Source data
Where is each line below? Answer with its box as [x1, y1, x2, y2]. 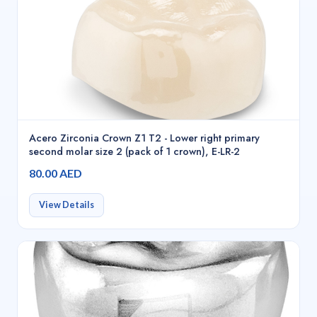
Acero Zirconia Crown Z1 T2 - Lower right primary [29, 131, 260, 146]
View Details [38, 200, 94, 211]
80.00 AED [29, 166, 82, 180]
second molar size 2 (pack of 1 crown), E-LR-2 [29, 144, 240, 159]
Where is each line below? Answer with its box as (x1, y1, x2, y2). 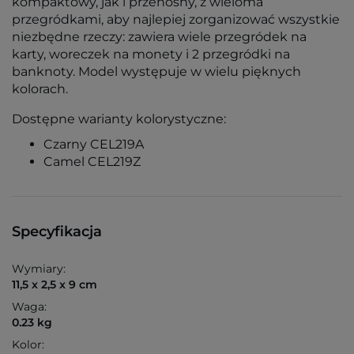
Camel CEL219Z (43, 154, 141, 170)
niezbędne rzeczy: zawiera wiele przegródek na (12, 29, 307, 45)
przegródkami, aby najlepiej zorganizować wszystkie (12, 12, 340, 28)
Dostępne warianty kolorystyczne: (12, 111, 226, 127)
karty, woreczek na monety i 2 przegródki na (12, 47, 290, 62)
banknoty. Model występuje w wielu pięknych (12, 64, 301, 80)
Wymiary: (12, 262, 66, 277)
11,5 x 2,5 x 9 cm (12, 277, 97, 292)
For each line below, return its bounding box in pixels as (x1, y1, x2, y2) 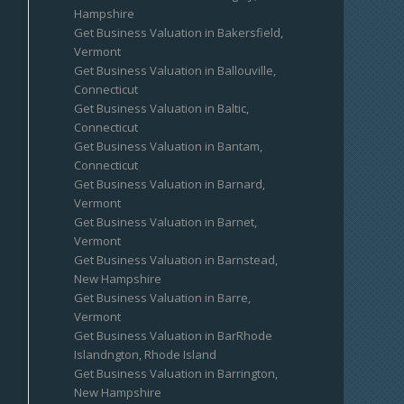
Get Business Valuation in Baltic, (74, 100, 250, 116)
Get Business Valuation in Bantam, (74, 138, 263, 154)
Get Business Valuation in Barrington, (74, 365, 279, 381)
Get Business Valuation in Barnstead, (74, 252, 279, 268)
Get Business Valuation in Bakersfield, (74, 24, 284, 41)
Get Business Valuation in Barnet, (74, 214, 258, 230)
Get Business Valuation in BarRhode (74, 327, 273, 344)
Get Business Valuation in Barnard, (74, 176, 266, 192)
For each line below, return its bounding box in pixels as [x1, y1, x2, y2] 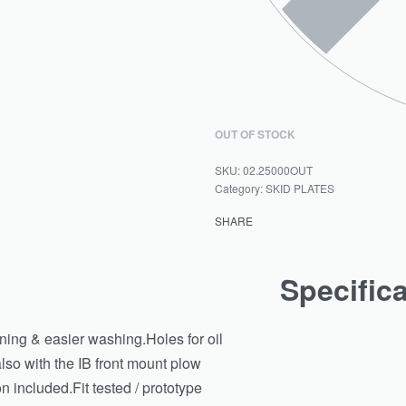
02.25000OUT [243, 161, 314, 178]
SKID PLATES [266, 179, 335, 196]
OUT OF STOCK [215, 125, 296, 142]
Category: [215, 179, 266, 196]
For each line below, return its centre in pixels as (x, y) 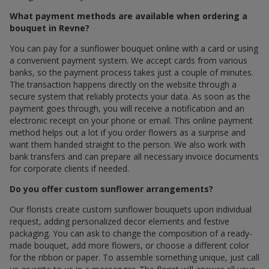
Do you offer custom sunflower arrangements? (111, 189)
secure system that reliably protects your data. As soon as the (130, 97)
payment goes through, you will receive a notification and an (127, 109)
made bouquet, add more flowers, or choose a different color (129, 246)
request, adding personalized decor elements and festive (119, 222)
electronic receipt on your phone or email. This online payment (131, 121)
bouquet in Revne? (50, 28)
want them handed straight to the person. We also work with (128, 145)
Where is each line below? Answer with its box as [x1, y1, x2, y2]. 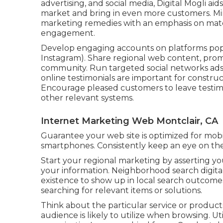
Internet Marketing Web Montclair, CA [41, 115, 218, 126]
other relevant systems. [41, 93, 134, 103]
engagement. [41, 28, 95, 38]
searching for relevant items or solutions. [41, 186, 202, 195]
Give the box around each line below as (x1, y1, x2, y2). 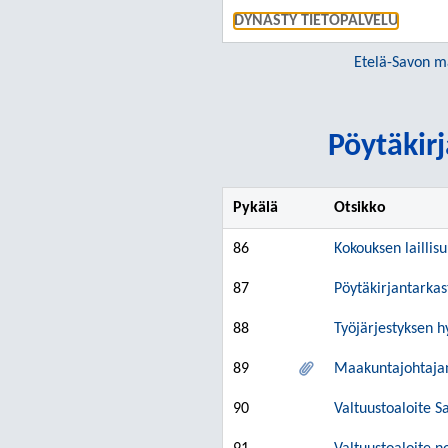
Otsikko (334, 200, 386, 216)
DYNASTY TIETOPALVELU (234, 13, 398, 29)
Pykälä (233, 200, 278, 216)
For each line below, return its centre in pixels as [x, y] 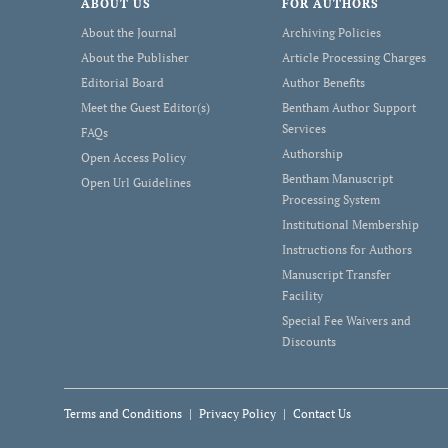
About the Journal [128, 32]
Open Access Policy [133, 157]
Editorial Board [122, 82]
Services [304, 128]
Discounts [309, 341]
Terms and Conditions [123, 413]
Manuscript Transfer [337, 274]
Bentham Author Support [349, 107]
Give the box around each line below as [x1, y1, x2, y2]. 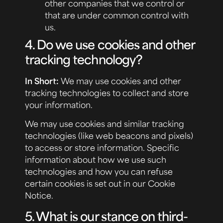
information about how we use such [25, 154, 166, 165]
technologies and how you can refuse [25, 166, 173, 177]
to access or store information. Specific [25, 142, 179, 153]
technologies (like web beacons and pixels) [25, 130, 193, 141]
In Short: [25, 75, 61, 86]
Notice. [25, 190, 53, 201]
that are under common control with [45, 9, 189, 20]
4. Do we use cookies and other [25, 36, 195, 52]
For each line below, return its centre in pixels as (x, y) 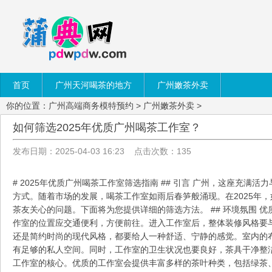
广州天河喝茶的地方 (93, 85)
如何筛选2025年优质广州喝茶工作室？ (107, 127)
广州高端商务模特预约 (91, 106)
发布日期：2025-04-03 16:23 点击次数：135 (102, 151)
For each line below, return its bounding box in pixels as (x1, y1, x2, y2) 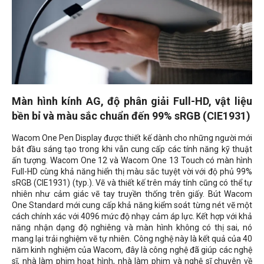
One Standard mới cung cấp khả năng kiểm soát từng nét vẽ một (12, 200, 252, 210)
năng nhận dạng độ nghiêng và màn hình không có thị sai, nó (12, 222, 252, 232)
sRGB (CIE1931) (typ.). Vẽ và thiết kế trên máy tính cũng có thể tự (12, 177, 252, 187)
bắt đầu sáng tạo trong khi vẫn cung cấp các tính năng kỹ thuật (12, 144, 252, 154)
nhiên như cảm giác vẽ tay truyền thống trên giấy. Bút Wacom (12, 189, 252, 199)
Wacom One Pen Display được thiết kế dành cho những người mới (12, 133, 252, 143)
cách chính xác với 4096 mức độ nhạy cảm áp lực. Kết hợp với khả (12, 211, 252, 221)
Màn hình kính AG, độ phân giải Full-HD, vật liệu (12, 94, 252, 107)
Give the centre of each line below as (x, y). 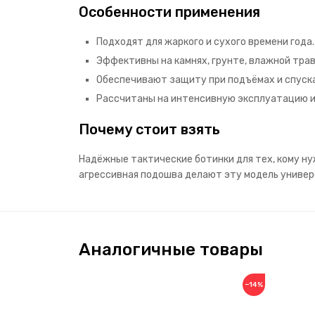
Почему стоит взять (149, 129)
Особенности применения (169, 12)
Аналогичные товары (171, 249)
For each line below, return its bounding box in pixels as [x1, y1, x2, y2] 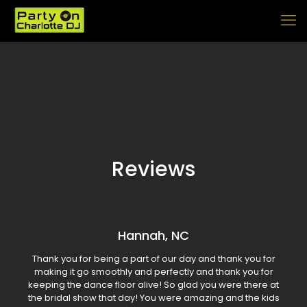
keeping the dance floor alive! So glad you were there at [28, 278, 279, 291]
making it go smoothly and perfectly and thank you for [34, 265, 273, 278]
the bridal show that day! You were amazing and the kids [27, 291, 280, 304]
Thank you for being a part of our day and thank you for [32, 252, 275, 265]
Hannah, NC [118, 227, 189, 244]
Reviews [112, 155, 195, 184]
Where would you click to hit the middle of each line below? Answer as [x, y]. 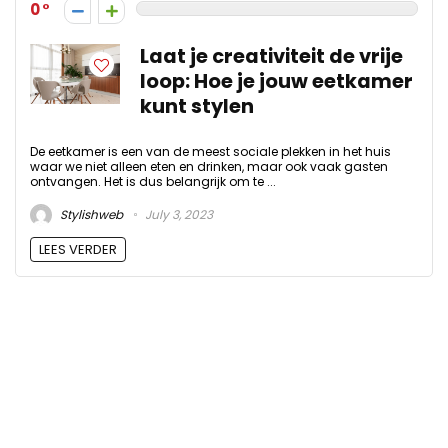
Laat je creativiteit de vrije [271, 57]
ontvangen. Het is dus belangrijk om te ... [153, 182]
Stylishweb [90, 214]
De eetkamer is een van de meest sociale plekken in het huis [210, 152]
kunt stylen [197, 107]
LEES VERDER [78, 249]
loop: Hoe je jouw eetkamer [276, 82]
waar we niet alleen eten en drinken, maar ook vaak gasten [209, 167]
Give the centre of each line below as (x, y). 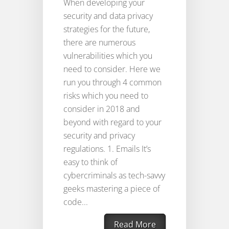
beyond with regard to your (112, 122)
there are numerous (99, 43)
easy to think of (90, 162)
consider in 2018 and (102, 109)
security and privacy (99, 136)
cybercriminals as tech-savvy (114, 176)
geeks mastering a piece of (112, 189)
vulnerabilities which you (108, 56)
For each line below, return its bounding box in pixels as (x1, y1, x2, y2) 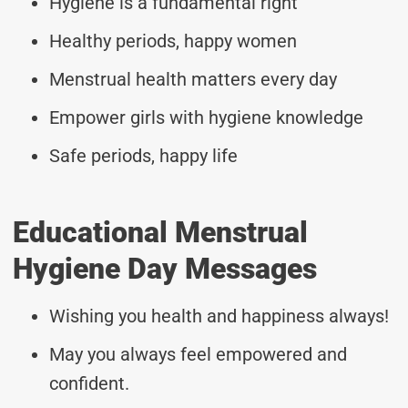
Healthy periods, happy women (49, 29, 297, 52)
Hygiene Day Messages (13, 250, 317, 286)
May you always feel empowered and (49, 342, 347, 365)
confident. (49, 372, 129, 394)
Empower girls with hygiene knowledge (49, 106, 363, 128)
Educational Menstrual (13, 214, 308, 250)
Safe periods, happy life (49, 144, 238, 167)
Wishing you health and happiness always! (49, 304, 389, 327)
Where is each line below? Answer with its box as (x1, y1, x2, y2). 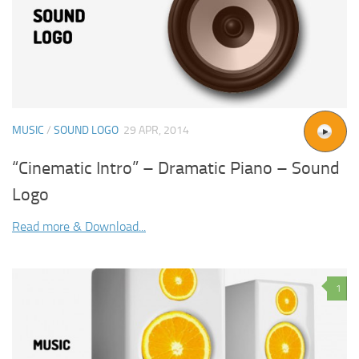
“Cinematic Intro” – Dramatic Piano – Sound (12, 158, 340, 179)
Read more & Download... (12, 219, 146, 235)
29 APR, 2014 (123, 123, 189, 138)

• What you are asked to do:
What to print is the stretch of entries from the line with "Get Business Valuation in Baltic, (74, 100, 250, 116)" up to and including the line with "Editorial Board [122, 82]". Please print it exactly and leave out the pictures.

• Completed task:
Get Business Valuation in Baltic, (74, 100, 250, 116)
Get Business Valuation in Bantam, (74, 138, 263, 154)
Get Business Valuation in Barrington, (74, 365, 279, 381)
Get Business Valuation in Barnstead, (74, 252, 279, 268)
Get Business Valuation in Bakersfield, (74, 24, 284, 41)
Get Business Valuation in Barnet, (74, 214, 258, 230)
Get Business Valuation in BarRhode (74, 327, 273, 344)
Get Business Valuation in Barnard, (74, 176, 266, 192)
For each line below, return its bounding box in pixels as [x1, y1, x2, y2] 
02.25000OUT [243, 161, 314, 178]
SKID PLATES [266, 179, 335, 196]
OUT OF STOCK [215, 125, 296, 142]
Category: [215, 179, 266, 196]
For each line below, return its centre in pixels as (x, y) 
Do you offer custom sunflower arrangements? (111, 189)
secure system that reliably protects your data. As soon as the (130, 97)
payment goes through, you will receive a notification and an (127, 109)
made bouquet, add more flowers, or choose a different color (129, 246)
request, adding personalized decor elements and festive (119, 222)
electronic receipt on your phone or email. This online payment (131, 121)
bouquet in Revne? (50, 28)
want them handed straight to the person. We also work with (128, 145)
Where is each line below? Answer with its box as [x1, y1, x2, y2]. 
Internet Marketing Web Montclair, CA [41, 115, 218, 126]
other relevant systems. [41, 93, 134, 103]
engagement. [41, 28, 95, 38]
searching for relevant items or solutions. [41, 186, 202, 195]
Give the box around each line below as (x1, y1, x2, y2). 
Otsikko (334, 200, 386, 216)
DYNASTY TIETOPALVELU (234, 13, 398, 29)
Pykälä (233, 200, 278, 216)
For each line below, return its centre in pixels as [x, y] 
About the Journal [128, 32]
Open Access Policy [133, 157]
Editorial Board [122, 82]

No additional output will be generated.